DSGVO und Rechnungen: Was jeder Freelancer wissen muss

Die DSGVO gilt für jede Rechnung. Erfahre, welche Daten als personenbezogen gelten, wie lange du sie aufbewahren musst und wie du datenschutzkonform rechnest.

Die Datenschutz-Grundverordnung (DSGVO) ist nicht nur für große Technologieunternehmen relevant. Jeder Freelancer oder Kleinunternehmer, der Kunden in der EU fakturiert — oder EU-Kunden von außerhalb der EU aus — verarbeitet personenbezogene Daten. Das bedeutet: Die DSGVO gilt auch für dich.

Dieser Leitfaden erklärt genau, was die DSGVO für die Rechnungsstellung bedeutet: Welche Daten auf Rechnungen als personenbezogen gelten, welche Rechtsgrundlage du hast, wie lange du Rechnungsunterlagen aufbewahren musst und welche Rechte deine Kunden gegenüber ihren Daten haben.

Enthalten Rechnungen personenbezogene Daten?

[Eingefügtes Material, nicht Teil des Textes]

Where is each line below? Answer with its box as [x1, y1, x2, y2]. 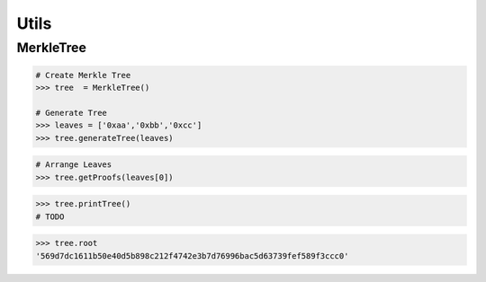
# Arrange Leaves [35, 160, 112, 170]
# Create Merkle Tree [35, 70, 131, 80]
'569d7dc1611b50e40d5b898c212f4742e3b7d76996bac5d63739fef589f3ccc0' [35, 251, 349, 260]
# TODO [35, 211, 65, 222]

Ja. Eine Rechnung enthält typischerweise:

  • Vollständigen Namen des Kunden oder Ansprechpartners
  • Adresse des Kunden (geschäftlich oder privat)
  • E-Mail-Adresse
  • Telefonnummer
  • Steuernummer / USt-IdNr. (bei Einzelunternehmern kann diese persönliche Informationen enthalten)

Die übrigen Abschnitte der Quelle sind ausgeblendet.